He could recount well the joys it had brought him and how he treasured the response he received. But he could not recall what he wrote. The ad had been lost to time, to romance, to life.

Jerry had to find that ad. He contacted CITY.

Before there was eHarmony and Tinder had singles swiping left and right, the personal ads were where people sought companionship, love, and, as Rupert Holmes immortalized in his 1979 saccharine ditty “Escape,” romantic partners who liked piña coladas and “making love at midnight in the dunes on the cape.”

The amorous ads were a mainstay of newspaper classifieds and popular with readers who, regardless of their relationship status, saw them as windows into the hearts of strangers.

Jerry had opened his heart wide more than once. “People were using CITY kind of like they use online stuff today,” Jerry said. “It was a pretty big deal back then.”

He wrote ads that winter that took him a few minutes apiece to pen and that he recalled sounded like all the others -- heavy on poetry and light on plumbing. He had trouble zeroing in on what he wanted, and found the responses he received disappointing.

Then, at some point, he focused. He spent more than an hour finding the words that revealed him. “I remember my thinking was that this may be the last time I try,” he said.

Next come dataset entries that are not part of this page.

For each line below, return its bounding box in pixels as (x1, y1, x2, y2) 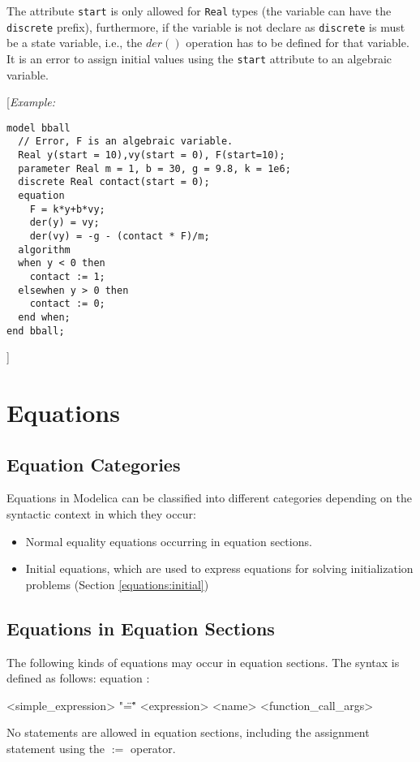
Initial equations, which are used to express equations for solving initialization (25, 560, 414, 577)
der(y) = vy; (29, 217, 100, 229)
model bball (6, 122, 71, 134)
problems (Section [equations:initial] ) (25, 575, 209, 592)
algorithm (18, 243, 71, 256)
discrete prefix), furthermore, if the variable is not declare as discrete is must (6, 18, 405, 35)
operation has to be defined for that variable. (186, 34, 409, 51)
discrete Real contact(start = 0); (18, 176, 210, 188)
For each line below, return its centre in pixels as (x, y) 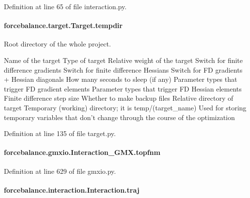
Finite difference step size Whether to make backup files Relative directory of (119, 98)
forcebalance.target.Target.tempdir (63, 25)
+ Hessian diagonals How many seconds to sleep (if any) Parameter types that (121, 79)
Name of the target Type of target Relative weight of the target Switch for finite (124, 60)
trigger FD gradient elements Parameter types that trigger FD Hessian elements (123, 88)
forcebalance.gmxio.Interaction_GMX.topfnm (82, 152)
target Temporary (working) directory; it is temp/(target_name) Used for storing (125, 107)
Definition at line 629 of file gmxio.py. (60, 171)
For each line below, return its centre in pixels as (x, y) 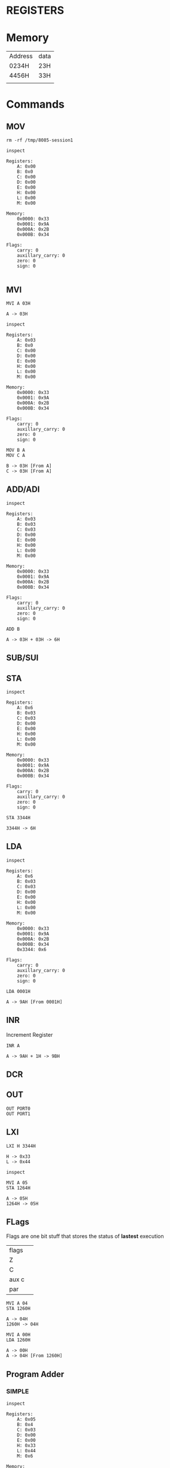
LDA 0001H (18, 991)
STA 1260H (18, 1309)
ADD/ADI (23, 490)
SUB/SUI (22, 658)
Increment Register (30, 1034)
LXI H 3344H (21, 1146)
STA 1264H (18, 1188)
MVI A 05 (17, 1183)
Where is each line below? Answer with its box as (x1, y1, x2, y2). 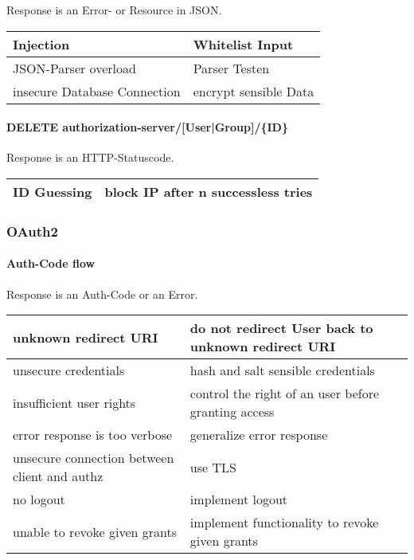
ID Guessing (13, 182, 92, 201)
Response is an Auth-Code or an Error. (6, 285, 198, 302)
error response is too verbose (13, 425, 173, 444)
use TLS (189, 457, 236, 476)
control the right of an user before (189, 384, 380, 403)
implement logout (189, 490, 288, 509)
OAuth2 (6, 221, 58, 241)
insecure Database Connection (13, 81, 181, 100)
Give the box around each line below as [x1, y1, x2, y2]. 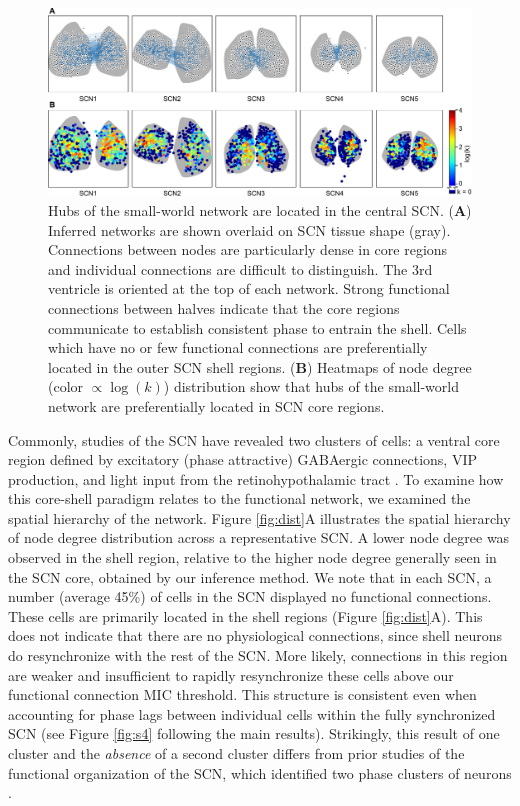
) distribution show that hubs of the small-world [163, 376, 459, 397]
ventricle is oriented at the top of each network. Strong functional [48, 278, 450, 299]
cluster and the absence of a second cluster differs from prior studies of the [8, 743, 465, 764]
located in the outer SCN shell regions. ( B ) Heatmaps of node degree [48, 356, 472, 377]
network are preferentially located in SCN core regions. [48, 395, 385, 416]
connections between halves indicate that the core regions [48, 297, 400, 318]
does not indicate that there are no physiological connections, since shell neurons [8, 625, 503, 646]
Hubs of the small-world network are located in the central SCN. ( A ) [48, 199, 472, 220]
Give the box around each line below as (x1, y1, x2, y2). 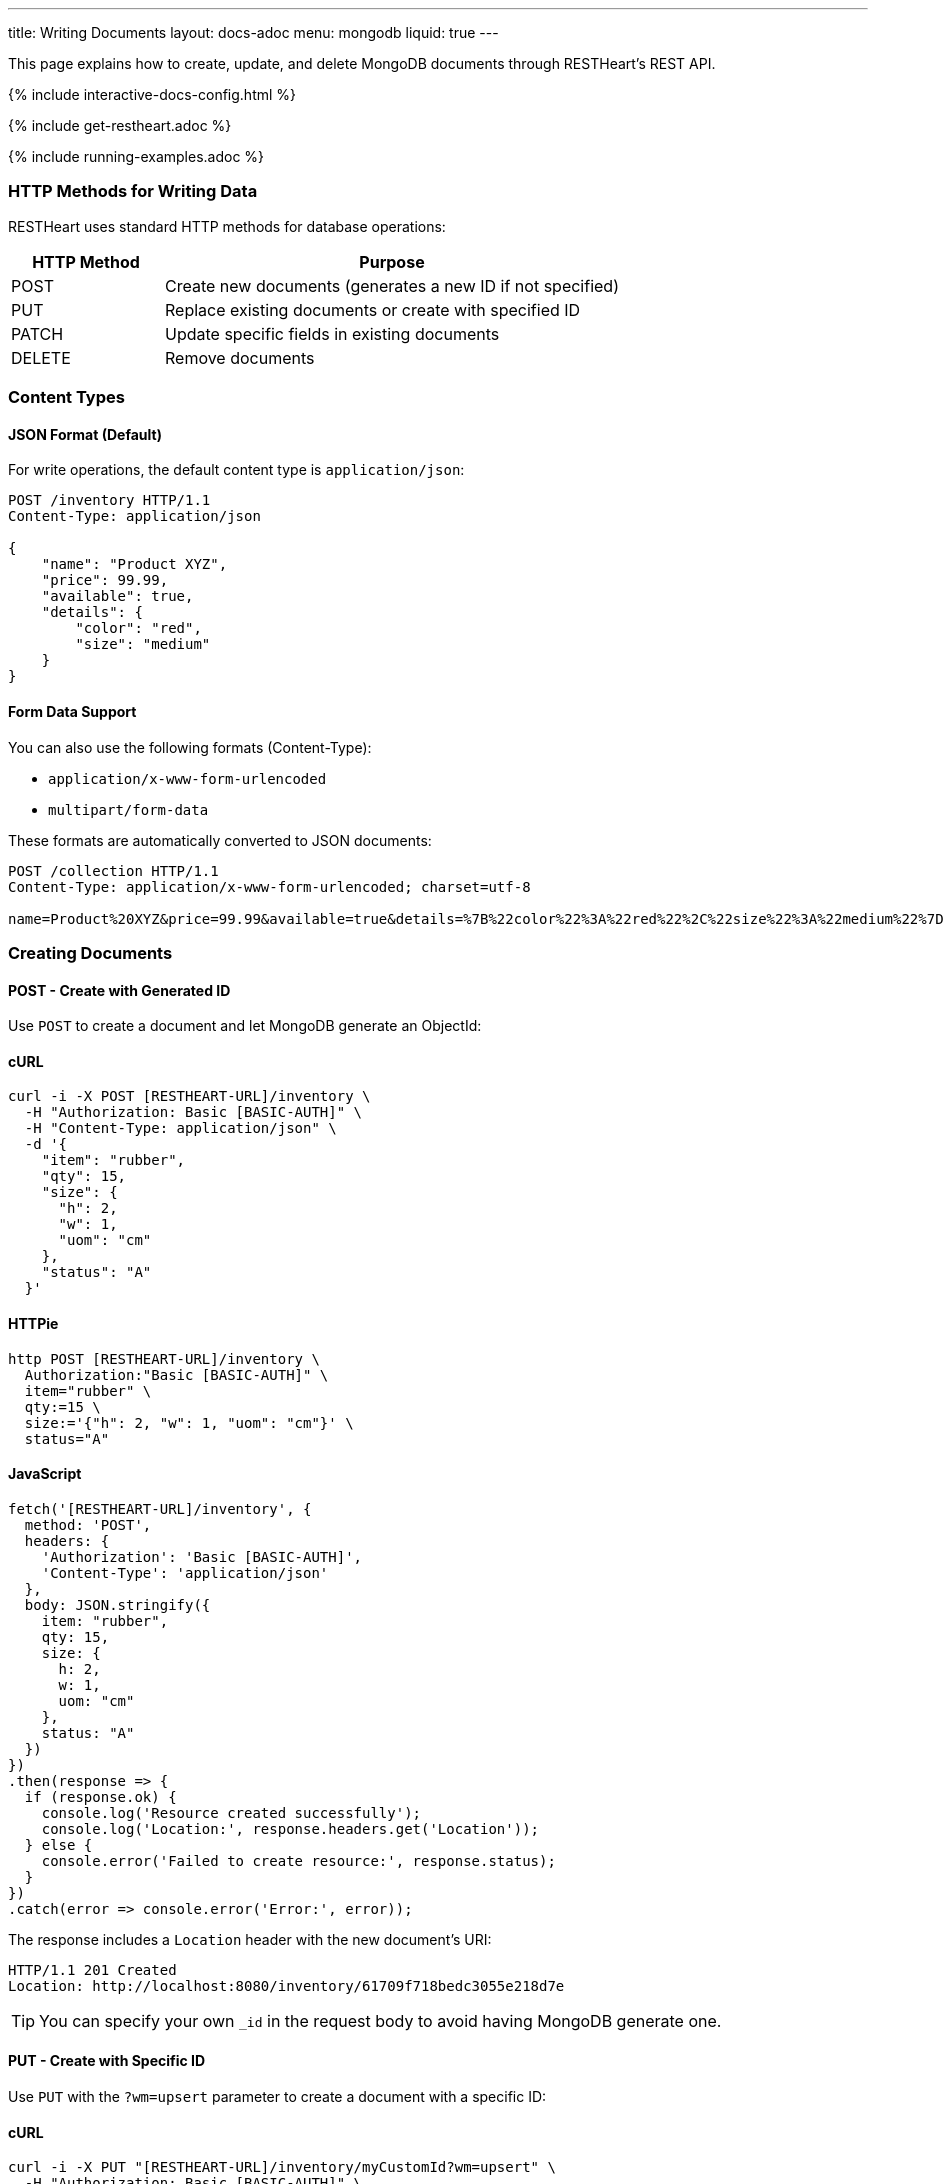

He opened: Single Jewish male, 28, who enjoys life and having fun, but also takes life seriously, is looking for that special female to share life and its pleasures with.

Credit CITY Newspaper file photo
The cover of the March 10, 1983, edition of CITY.

In March 1983, a woman named Janet Brzowsky picked up an issue of CITY Newspaper that would change her destiny.

Maybe she read the cover story about cuts to day care funding. Perhaps she spotted the calendar listing for an upcoming show featuring guitarist Kinloch Nelson. She may have noticed the ad for a new Atari 800 selling for $549. She doesn’t remember.

What she definitely read was the personal ads, specifically the one that caught her eye from the single and serious Jewish man who liked having fun.

His ad went on: I am honest, open, fun loving, and loyal. If you are attractive, slim, intelligent, and have similar qualities and want to develop a special relationship write Box 1088, City Newspaper.

“That was the one ad that struck a bell with me and I decided to answer it,” she said. “It was pretty straight-forward. He sounded real … his (ad) just seemed that he was genuine.”

Janet, who was a newcomer to Rochester at the time by way of Long Island, busted out her stationery imprinted with Ziggy, the short, bald, put-upon, everyman comic strip character, and got to replying to Box 1088. 

She opened: Well, I never thought I would be answering one of these ads, but yours caught my eye because of the similarities between us.

Her response found its way to Jerry the following week, the same day CITY’s next issue hit newsstands. He called her and they gabbed on the phone for 45 minutes.

Credit Provided
Janet Brzowsky's reply to Box 1088.

That weekend, they met each other in person and went for a drink at Lloyd’s, a bar on Alexander Street that is now home to Swan Dive. Jerry knew enough about blind dates to end the bad ones at a single drink.

This one wouldn’t end at a single drink.

“I don’t like hidden agendas,” Jerry recalled. “That was part of what I found in the dating scene -- there was a lot of game-playing. Janet, from the time we talked, just felt like a very direct straight-shooter.”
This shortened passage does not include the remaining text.